查找:                      转第 显示法宝之窗 隐藏相关资料 下载下载 收藏收藏 打印打印 转发转发 小字 小字 大字 大字
【期刊名称】 《政法论坛》
刑法功能多元化的批判及其限制路径
【英文标题】 The Critique of Criminal Law Function Pluralism and its Restricted Path
【作者】 王强军【作者单位】 南开大学法学院{副教授}
【分类】 刑法学
【中文关键词】 刑法功能;刑法机能;刑法扩张;刑法谦抑
【英文关键词】 Function of Criminal Law; Mechanism of Criminal Law; Extensive Criminal Law; Early Criminal Punishment
【期刊年份】 2019年【期号】 1
【页码】 145
【摘要】 当下,中国刑法正在承担着多元化的功能,具体表现为:“制度缺位、刑法补位”,“司法不足、立法补足”,“道德滑坡、刑法拉动”,“民法不扬、刑法扩张”,“理念转向、积极预防”。刑法承担多元化的功能,在社会治理层面,将会导致社会治理过度刑法化,从而拉高社会治理的成本。在立法和司法科学性层面,刑法功能多元化会导致情绪化的刑事立法和刑事司法。在犯罪认定层面,过度强调刑法积极预防的功能将会弱化对犯罪主观方面和客观方面的要求。所以,应当通过成本效益评估、刑事一体化理念、刑法谦抑性观念以及整体法律观,让刑法回归到刑法应当具有的理性和功能。
【英文摘要】 Currently, our criminal law is taking on diverse functions:“Concept shift and positive prevention”,“The absence of system and the supplement of criminal law”,“Judicial inadequacy and legislative complement”,“Moral decline and criminal law pull”,“Reduction of civil law and expansion of criminal law”. Criminal Law undertakes multiple functions, contrary to the spirit and rationality of the criminal law, and the criminal law is being unable to bear the weight. We should make the criminal law return to the rationality and function of the criminal law through the cost-benefit evaluation, the concept of criminal integration, the concept of restraining criminal law and the concept of the whole law.
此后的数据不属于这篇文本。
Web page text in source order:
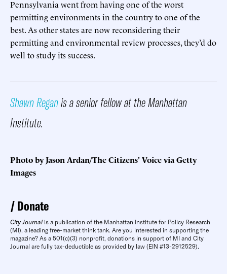
Pennsylvania went from having one of the worst
permitting environments in the country to one of the
best. As other states are now reconsidering their
permitting and environmental review processes, they’d do
well to study its success.
Shawn Reganis a senior fellow at the Manhattan
Institute.
Photo by Jason Ardan/The Citizens' Voice via Getty
Images
Donate
City Journal is a publication of the Manhattan Institute for Policy Research
(MI), a leading free-market think tank. Are you interested in supporting the
magazine? As a 501(c)(3) nonprofit, donations in support of MI and City
Journal are fully tax-deductible as provided by law (EIN #13-2912529).
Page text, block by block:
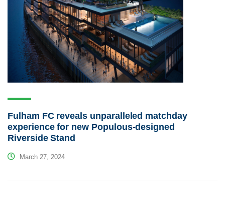
Fulham FC reveals unparalleled matchday
experience for new Populous-designed
Riverside Stand
March 27, 2024
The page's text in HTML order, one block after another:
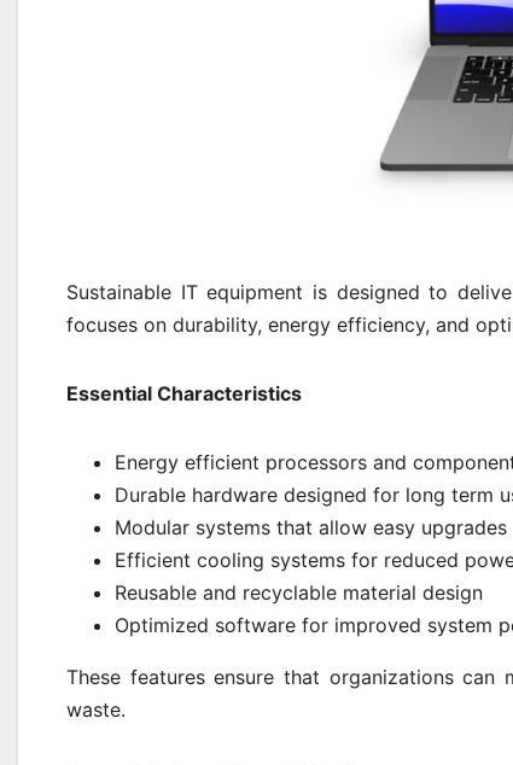
Sustainable IT equipment is designed to
focuses on durability, energy efficiency, and
Essential Characteristics
Energy efficient processors and
Durable hardware designed for long term
Modular systems that allow easy upgrades
Efficient cooling systems for reduced
Reusable and recyclable material design
Optimized software for improved system
These features ensure that organizations can
waste.
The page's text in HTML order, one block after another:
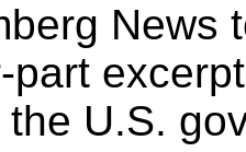
News
part
the U.S.
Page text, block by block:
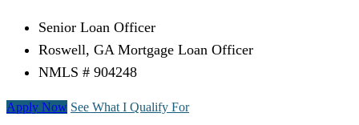
Senior Loan Officer
Roswell, GA Mortgage Loan Officer
NMLS # 904248
Apply Now See What I Qualify For
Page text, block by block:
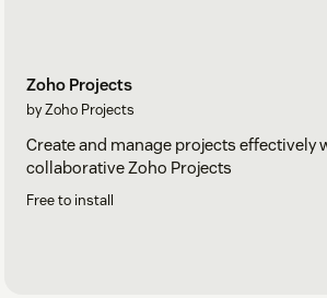
Zoho Projects
by Zoho Projects
Create and manage projects effectively
collaborative Zoho Projects
Free to install
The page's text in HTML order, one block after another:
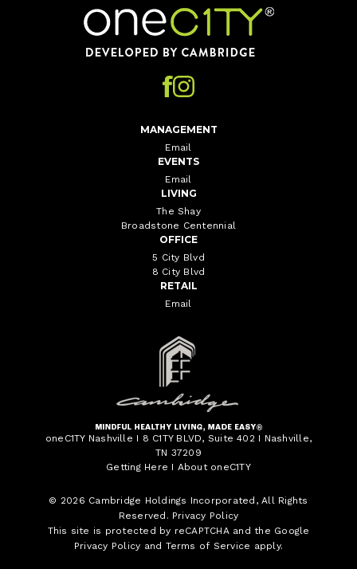
Home
MANAGEMENT
Email
EVENTS
Email
LIVING
The Shay
Broadstone Centennial
OFFICE
5 City Blvd
8 City Blvd
RETAIL
Email
oneC1TY Nashville I 8 C1TY BLVD, Suite 402 I Nashville,
TN 37209
Getting Here I About oneC1TY
© 2026 Cambridge Holdings Incorporated , All Rights
Reserved. Privacy Policy
This site is protected by reCAPTCHA and the Google
Privacy Policy and Terms of Service apply.
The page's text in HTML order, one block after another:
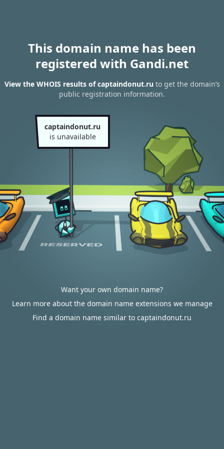
This domain name has been
registered with Gandi.net
View the WHOIS results of captaindonut.ru to get the domain’s
public registration information.
captaindonut.ru
is unavailable
Want your own domain name?
Learn more about the domain name extensions we manage
Find a domain name similar to captaindonut.ru
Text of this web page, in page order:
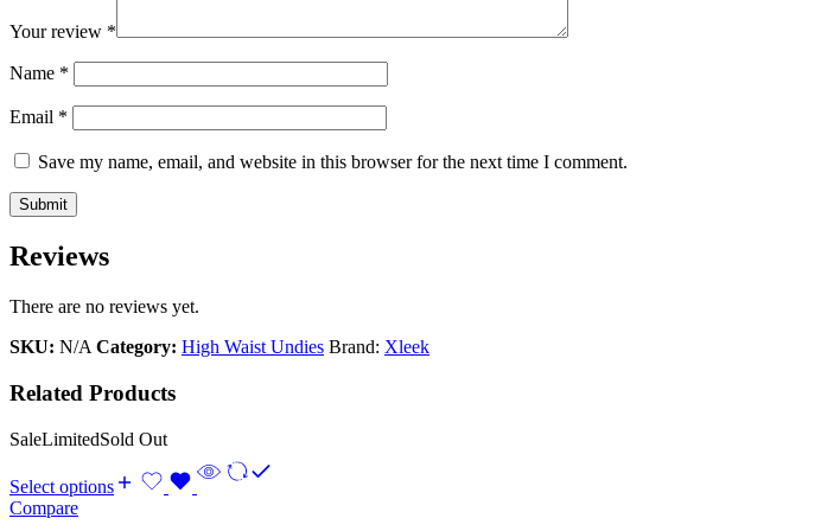
Your review *
Name *
Email *
Save my name, email, and website in this browser for the next time I comment.
Reviews
There are no reviews yet.
SKU: N/A Category: High Waist Undies Brand: Xleek
Related Products
SaleLimitedSold Out
Select options
Compare

【全文】法宝引证码CLI.A.1252063    
  
  当下的社会治理中,刑法正承担着越来越多的使命和功能,“刑法万能论”和“崇尚刑法”有卷土重来之势。根据我们当下的刑事立法和刑事司法实践,我们可以看到较为明显的“社会治理过度刑法化”的趋势。比如:在时间维度上的“刑事处罚早期化”,在范围维度上的“刑罚处罚扩大化”,在轻重维度上的“刑罚处罚重刑化”等等。而对刑法的崇尚和迷恋,都是源于我们对刑法功能和刑法机能的认识不足,简单地认为刑法就是一种社会治理的工具,只要能够实现社会治理的效果就可以动用刑法,强化刑法功能的多元化,回避了“刑法只是社会治理工具之一”的本质,忽略了刑法的机能对刑法功能的制约。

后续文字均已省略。